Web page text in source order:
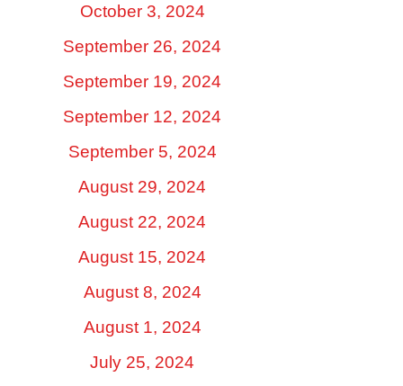
October 3, 2024
September 26, 2024
September 19, 2024
September 12, 2024
September 5, 2024
August 29, 2024
August 22, 2024
August 15, 2024
August 8, 2024
August 1, 2024
July 25, 2024
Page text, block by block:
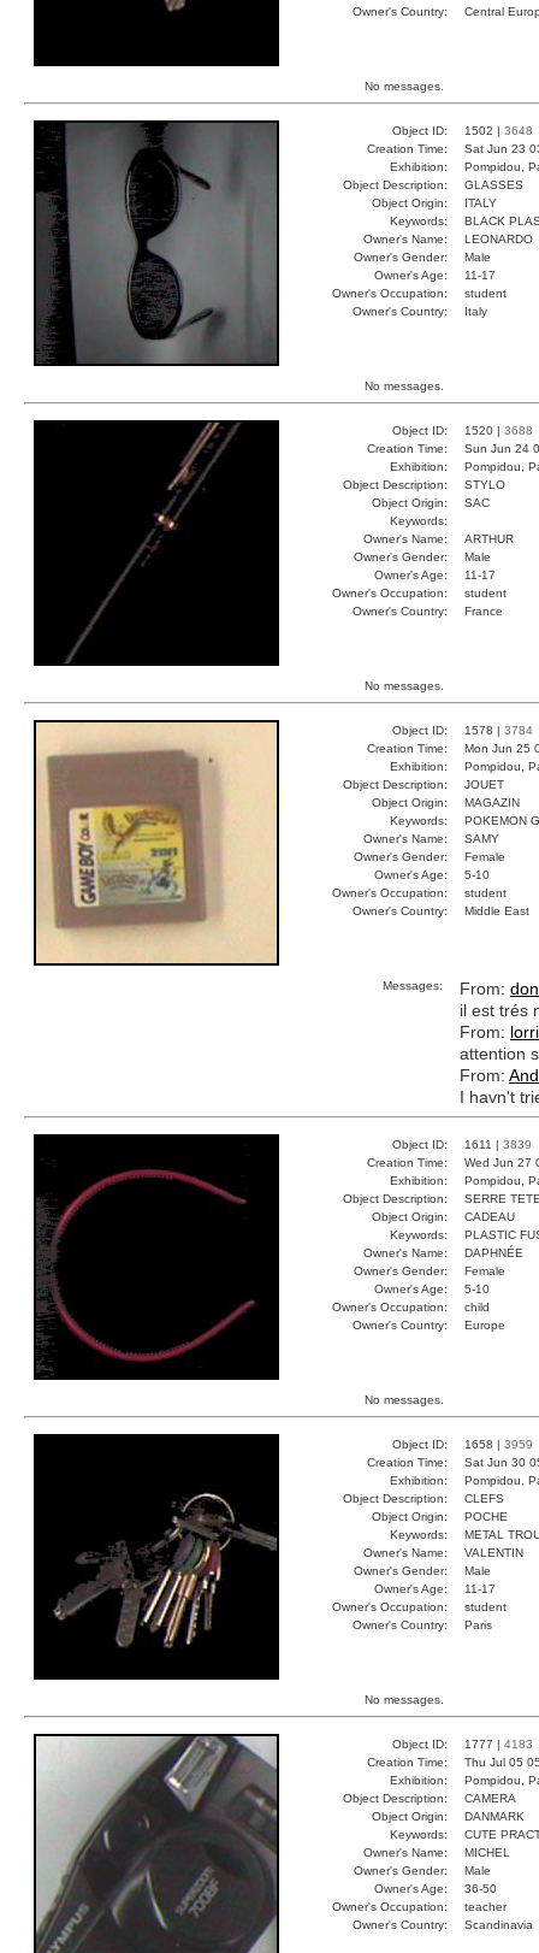
Owner's Country: Central
No messages.
Object ID: 1502 | 3648
Creation Time:
Sat Jun 23
Exhibition:
Pompidou,
Object Description:
GLASSES
Object Origin:
ITALY
Keywords:
BLACK
Owner's Name:
LEONARDO
Owner's Gender:
Male
Owner's Age:
11-17
Owner's Occupation:
student
Owner's Country:
Italy
No messages.
Object ID: 1520 | 3688
Creation Time:
Sun Jun 24
Exhibition:
Pompidou,
Object Description:
STYLO
Object Origin:
SAC
Keywords:
Owner's Name:
ARTHUR
Owner's Gender:
Male
Owner's Age:
11-17
Owner's Occupation:
student
Owner's Country:
France
No messages.
Object ID: 1578 | 3784
Creation Time:
Mon Jun 25
Exhibition:
Pompidou,
Object Description:
JOUET
Object Origin:
MAGAZIN
Keywords:
POKEMON
Owner's Name:
SAMY
Owner's Gender:
Female
Owner's Age:
5-10
Owner's Occupation:
student
Owner's Country:
Middle East
Messages: From:
il est trés
From:
attention
From:
I havn't
Object ID: 1611 | 3839
Creation Time:
Wed Jun 27
Exhibition:
Pompidou,
Object Description:
SERRE
Object Origin:
CADEAU
Keywords:
PLASTIC
Owner's Name:
DAPHNÉE
Owner's Gender:
Female
Owner's Age:
5-10
Owner's Occupation:
child
Owner's Country:
Europe
No messages.
Object ID: 1658 | 3959
Creation Time:
Sat Jun 30
Exhibition:
Pompidou,
Object Description:
CLEFS
Object Origin:
POCHE
Keywords:
METAL
Owner's Name:
VALENTIN
Owner's Gender:
Male
Owner's Age:
11-17
Owner's Occupation:
student
Owner's Country:
Paris
No messages.
Object ID: 1777 | 4183
Creation Time:
Thu Jul 05
Exhibition:
Pompidou,
Object Description:
CAMERA
Object Origin:
DANMARK
Keywords:
CUTE
Owner's Name:
MICHEL
Owner's Gender:
Male
Owner's Age:
36-50
Owner's Occupation:
teacher
Owner's Country:
Scandinavia

Action item |
Reproduce all of the records above exactly, but exclude the pictures.

Exercise response |
Web page text in source order:
October 3, 2024
September 26, 2024
September 19, 2024
September 12, 2024
September 5, 2024
August 29, 2024
August 22, 2024
August 15, 2024
August 8, 2024
August 1, 2024
July 25, 2024
Page text, block by block:
Owner's Country: Central
No messages.
Object ID: 1502 | 3648
Creation Time:
Sat Jun 23
Exhibition:
Pompidou,
Object Description:
GLASSES
Object Origin:
ITALY
Keywords:
BLACK
Owner's Name:
LEONARDO
Owner's Gender:
Male
Owner's Age:
11-17
Owner's Occupation:
student
Owner's Country:
Italy
No messages.
Object ID: 1520 | 3688
Creation Time:
Sun Jun 24
Exhibition:
Pompidou,
Object Description:
STYLO
Object Origin:
SAC
Keywords:
Owner's Name:
ARTHUR
Owner's Gender:
Male
Owner's Age:
11-17
Owner's Occupation:
student
Owner's Country:
France
No messages.
Object ID: 1578 | 3784
Creation Time:
Mon Jun 25
Exhibition:
Pompidou,
Object Description:
JOUET
Object Origin:
MAGAZIN
Keywords:
POKEMON
Owner's Name:
SAMY
Owner's Gender:
Female
Owner's Age:
5-10
Owner's Occupation:
student
Owner's Country:
Middle East
Messages: From:
il est trés
From:
attention
From:
I havn't
Object ID: 1611 | 3839
Creation Time:
Wed Jun 27
Exhibition:
Pompidou,
Object Description:
SERRE
Object Origin:
CADEAU
Keywords:
PLASTIC
Owner's Name:
DAPHNÉE
Owner's Gender:
Female
Owner's Age:
5-10
Owner's Occupation:
child
Owner's Country:
Europe
No messages.
Object ID: 1658 | 3959
Creation Time:
Sat Jun 30
Exhibition:
Pompidou,
Object Description:
CLEFS
Object Origin:
POCHE
Keywords:
METAL
Owner's Name:
VALENTIN
Owner's Gender:
Male
Owner's Age:
11-17
Owner's Occupation:
student
Owner's Country:
Paris
No messages.
Object ID: 1777 | 4183
Creation Time:
Thu Jul 05
Exhibition:
Pompidou,
Object Description:
CAMERA
Object Origin:
DANMARK
Keywords:
CUTE
Owner's Name:
MICHEL
Owner's Gender:
Male
Owner's Age:
36-50
Owner's Occupation:
teacher
Owner's Country:
Scandinavia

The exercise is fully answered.